> _Task to complete_: When you transcribe the lines below, keep every word the same and leave the pictures behind.

> _Dataset entries_:
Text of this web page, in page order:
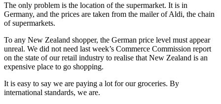
The only problem is the location of the supermarket. It is in
Germany, and the prices are taken from the mailer of Aldi, the chain
of supermarkets.
To any New Zealand shopper, the German price level must appear
unreal. We did not need last week’s Commerce Commission report
on the state of our retail industry to realise that New Zealand is an
expensive place to go shopping.
It is easy to say we are paying a lot for our groceries. By
international standards, we are.
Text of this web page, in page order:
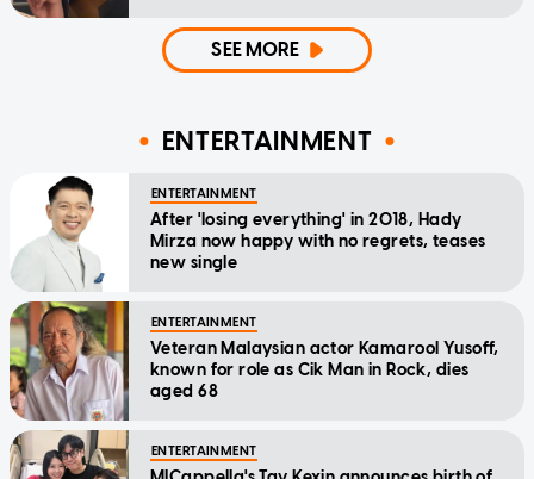
SEE MORE
ENTERTAINMENT
ENTERTAINMENT
After 'losing everything' in 2018, Hady
Mirza now happy with no regrets, teases
new single
ENTERTAINMENT
Veteran Malaysian actor Kamarool Yusoff,
known for role as Cik Man in Rock, dies
aged 68
ENTERTAINMENT

> _Result for this task_:
Text of this web page, in page order:
The only problem is the location of the supermarket. It is in
Germany, and the prices are taken from the mailer of Aldi, the chain
of supermarkets.
To any New Zealand shopper, the German price level must appear
unreal. We did not need last week’s Commerce Commission report
on the state of our retail industry to realise that New Zealand is an
expensive place to go shopping.
It is easy to say we are paying a lot for our groceries. By
international standards, we are.
Text of this web page, in page order:
SEE MORE
ENTERTAINMENT
ENTERTAINMENT
After 'losing everything' in 2018, Hady
Mirza now happy with no regrets, teases
new single
ENTERTAINMENT
Veteran Malaysian actor Kamarool Yusoff,
known for role as Cik Man in Rock, dies
aged 68
ENTERTAINMENT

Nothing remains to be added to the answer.